Sesame managing director of mortgages and general insurance John Cupis says that while the Government-owned banks have recently made some effort to lend at higher LTV, all lenders need to increase their portfolios to include deals at a minimum of 90 per cent LTV, including through intermediaries.
He says historically, 90 per cent LTV was the entry point for customers to provide a sensible commitment to the property, and for the lender to respect that commitment and price accordingly.
He says: “We are in danger of snuffing out the flickering candle of a housing recovery before it has begun to generate some longer lasting light of optimism.
“Make no mistake, first-time buyers hold the key to building the momentum behind a sustainable recovery. However, that will never happen if lenders do not step up to the plate and start lending at higher LTVs. Now is the time to resume normal risk-based lending and to move back to the core competency of assessing risk and demonstrating underwriting skills.”

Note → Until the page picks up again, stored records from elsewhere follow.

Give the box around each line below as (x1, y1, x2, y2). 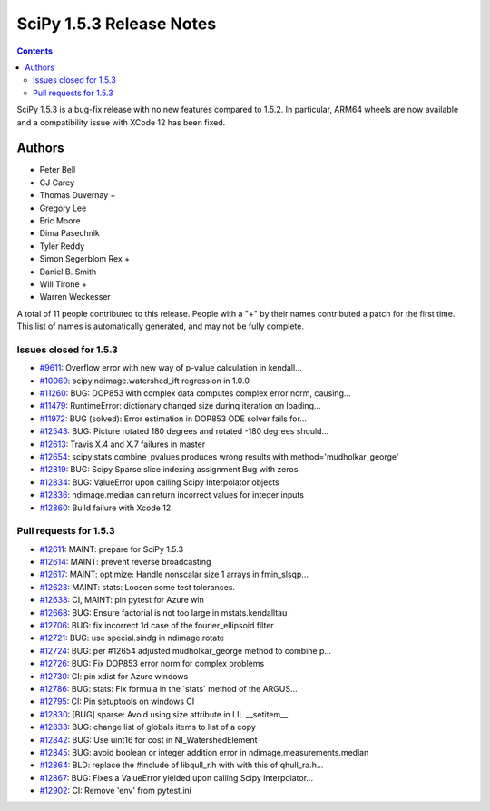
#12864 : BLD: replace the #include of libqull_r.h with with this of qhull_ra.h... (39, 759, 324, 771)
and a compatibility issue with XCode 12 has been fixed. (16, 116, 226, 127)
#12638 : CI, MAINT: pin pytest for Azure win (39, 595, 204, 606)
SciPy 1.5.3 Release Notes (16, 14, 217, 34)
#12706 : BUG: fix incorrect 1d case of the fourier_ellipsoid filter (39, 620, 274, 631)
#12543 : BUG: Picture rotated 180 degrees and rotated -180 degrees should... (39, 426, 329, 437)
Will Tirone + (39, 278, 88, 290)
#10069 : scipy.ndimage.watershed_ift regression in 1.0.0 (39, 375, 250, 386)

Cupis says assessing and pricing risk is a core competency for lenders, and now is the time for lenders to step forward and demonstrate their underwriting expertise.
He says: “We live on an island with some of the toughest planning rules in Europe and, with a population of over 60 million people, the long-term demand for housing can only increase.
“We do not expect any recession, however deep, to make British people fall out of love with the dream of home ownership over the longer term. So housing, and the supply of credit to potential homeowners, is fundamental to our society. We need lenders to step up the flow of mortgage funding to first-time buyers – sensible lending to sensible borrowers, at sensible prices.”